**Assignment**
Quote the data below in full, minus the images.

=====

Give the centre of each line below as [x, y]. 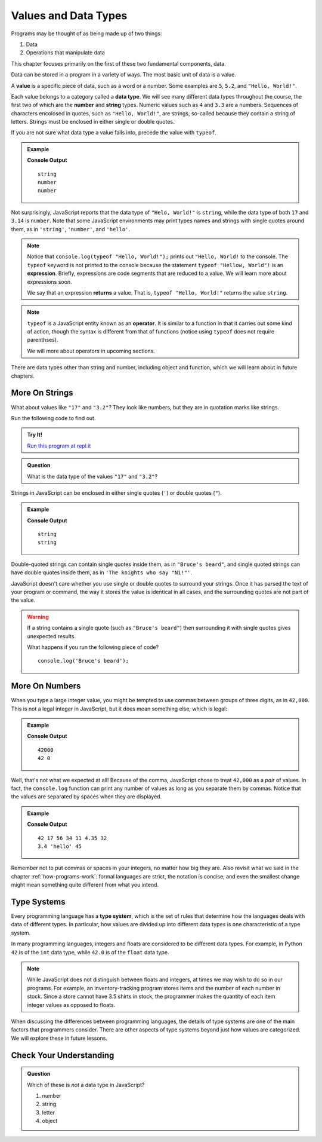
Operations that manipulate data [66, 53]
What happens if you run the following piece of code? [93, 647]
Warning [38, 617]
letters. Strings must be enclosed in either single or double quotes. [93, 122]
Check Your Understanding [63, 1055]
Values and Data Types [69, 16]
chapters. [23, 376]
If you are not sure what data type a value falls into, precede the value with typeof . [114, 133]

=====

**Answer box**
Give the centre of each line below as [x, y]. 
Operations that manipulate data [66, 53]
What happens if you run the following piece of code? [93, 647]
Warning [38, 617]
letters. Strings must be enclosed in either single or double quotes. [93, 122]
Check Your Understanding [63, 1055]
Values and Data Types [69, 16]
chapters. [23, 376]
If you are not sure what data type a value falls into, precede the value with typeof . [114, 133]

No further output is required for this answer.